**What to produce**. Word for word, transcribe the data below from the line with "For each line below, return its centre" to the line with "is a lower bound for [226, 136]", keeping both of those lines.

**Given records**.
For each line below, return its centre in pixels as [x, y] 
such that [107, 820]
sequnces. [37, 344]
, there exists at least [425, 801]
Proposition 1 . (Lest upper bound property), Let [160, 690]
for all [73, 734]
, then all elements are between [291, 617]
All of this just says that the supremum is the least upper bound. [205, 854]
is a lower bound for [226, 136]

--

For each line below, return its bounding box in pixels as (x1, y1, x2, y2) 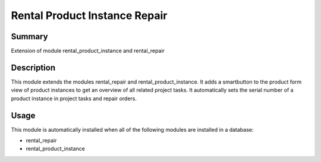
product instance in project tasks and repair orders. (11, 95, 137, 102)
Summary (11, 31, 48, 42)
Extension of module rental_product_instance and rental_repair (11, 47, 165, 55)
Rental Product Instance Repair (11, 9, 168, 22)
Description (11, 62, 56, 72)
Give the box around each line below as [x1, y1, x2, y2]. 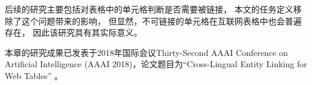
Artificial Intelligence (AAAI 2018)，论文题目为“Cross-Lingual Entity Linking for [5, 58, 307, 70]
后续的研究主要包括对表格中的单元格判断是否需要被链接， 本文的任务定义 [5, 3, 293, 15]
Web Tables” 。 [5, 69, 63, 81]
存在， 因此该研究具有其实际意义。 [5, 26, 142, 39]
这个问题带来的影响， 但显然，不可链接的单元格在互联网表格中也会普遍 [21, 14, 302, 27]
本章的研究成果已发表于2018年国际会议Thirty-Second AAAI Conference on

**Task output**.
For each line below, return its centre in pixels as [x, y] 
such that [107, 820]
sequnces. [37, 344]
, there exists at least [425, 801]
Proposition 1 . (Lest upper bound property), Let [160, 690]
for all [73, 734]
, then all elements are between [291, 617]
All of this just says that the supremum is the least upper bound. [205, 854]
is a lower bound for [226, 136]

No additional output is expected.